Midnightsun CTF 2022 Quals | pelle's rotor supported arithmetic

#MidnightSunCTF_2022_Quals

#!/usr/bin/python3
from sys import stdin, stdout, exit
from flag import FLAG
from secrets import randbelow
from gmpy import next_prime

p = int(next_prime(randbelow(2**512)))
q = int(next_prime(randbelow(2**512)))
n = p * q
e = 65537

phi = (p - 1)*(q - 1)
d = int(pow(e, -1, phi))
d_len = len(str(d))

print("encrypted flag", pow(FLAG, 3331646268016923629, n))
stdout.flush()

ctr = 0
def oracle(c, i):
    global ctr
    if ctr > 10 * d_len // 9:
        print("Come on, that was already way too generous...")
        return
    ctr += 1
    rotor = lambda d, i: int(str(d)[i % d_len:] + str(d)[:i % d_len])
    return int(pow(c, rotor(d, i), n))

banner = lambda: stdout.write("""
Pelle's Rotor Supported Arithmetic Oracle
1) Query the oracle with a ciphertext and rotation value.
2) Exit.
""")

banner()
stdout.flush()

choices = {
    1: oracle,
    2: exit
}

while True:
    try:
        choice = stdin.readline()
        print("c:")
        stdout.flush()
        cipher = stdin.readline()
        print("rot:")
        stdout.flush()
        rotation = stdin.readline()
        print(choices.get(int(choice))(int(cipher), int(rotation)))
        stdout.flush()
    except Exception as e:
        stdout.write("%s\n" % e)
        stdout.flush()
        exit()

RSA で dに関するオラクルが得られる問題。

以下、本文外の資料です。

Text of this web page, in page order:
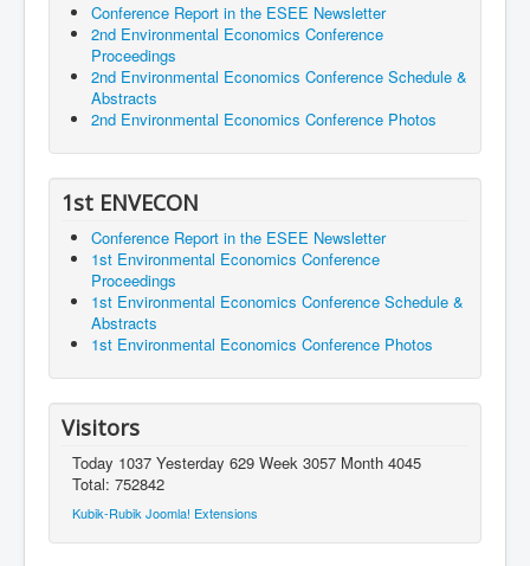
Conference Report in the ESEE Newsletter
2nd Environmental Economics Conference
Proceedings
2nd Environmental Economics Conference Schedule &
Abstracts
2nd Environmental Economics Conference Photos
1st ENVECON
Conference Report in the ESEE Newsletter
1st Environmental Economics Conference
Proceedings
1st Environmental Economics Conference Schedule &
Abstracts
1st Environmental Economics Conference Photos
Visitors
Today 1037 Yesterday 629 Week 3057 Month 4045
Total: 752842
Kubik-Rubik Joomla! Extensions

類題としてはTetCTF 2022 | faultとか、corCTF 2021 | dividing secretsとか

$c^{rot(d, 1)}$ を考えると、 $d$ の不明なdigitを $x$ 、 $d$ の桁数を $l$ として以下が成り立つから $x$ を全探索すればよい

$c^{rot(d, 1)} \equiv c^{10d} * c^{-(10^{l}x)} * c^{x} \mod n$

$c^{rot(d, i+1)} \equiv c^{rot(d, i)*10 - 10^lx + x} \mod n$

$n$ は適当に $-1$ を入れれば手に入る

$l$ は $c^{rot(d, 0)} = c^{rot(d, l}$ なる $l$ を探せば良い

$d$ がわかれはhow to factorize N given dとかでいくらでも

from ptrlib import Socket
from Crypto.Util.number import inverse

def factorize(N, e, d):
    from math import gcd
    import gmpy2

    k = d*e - 1
    t = k
    while t % 2 == 0:
        t //= 2

    g = 3
    while True:
        x = pow(g, t, N)
        if x > 1:
            y = gcd(x - 1, N)
            if y > 1:
                return y, N//y
        g = gmpy2.next_prime(g)

sock = Socket("localhost", 9999)

target = int(sock.recvlineafter("encrypted flag "))
sock.recvuntil("2) Exit.\n")

def oracle(c, r):
    sock.sendline("1")
    sock.sendlineafter("c:\n", str(c))
    sock.sendlineafter("rot:\n", str(r))

    return int(sock.recvline())

# find n
n = oracle(-1, 0) + 1

# find d_len
t = oracle(2, 0)
d_len = len(str(n))
while True:
    if oracle(2, d_len) == t:
        break
    d_len -= 1

# find d digit by digit
m = n // 2
c = pow(m, 65537, n)
oracles = [oracle(c, i) for i in range(d_len)]
oracles.append(oracles[0])

digits = 0
for i in range(len(oracles) - 1):
    
    for x in range(0, 10):
        s = pow(oracles[i], 10, n) * pow(c, x, n) * inverse(pow(c, 10**d_len * x, n), n) % n
        if s == oracles[i+1]:
            digits = 10 * digits + x
            break
    else:
        raise ValueError(f"not found at {i}")
assert pow(c, digits, n) == m

# factoring n
p, q = factorize(n, 65537, digits)
e = 3331646268016923629
d = pow(e, -1, (p-1)*(q-1))

m = pow(target, d, n)
print(int(m).to_bytes(100, "big"))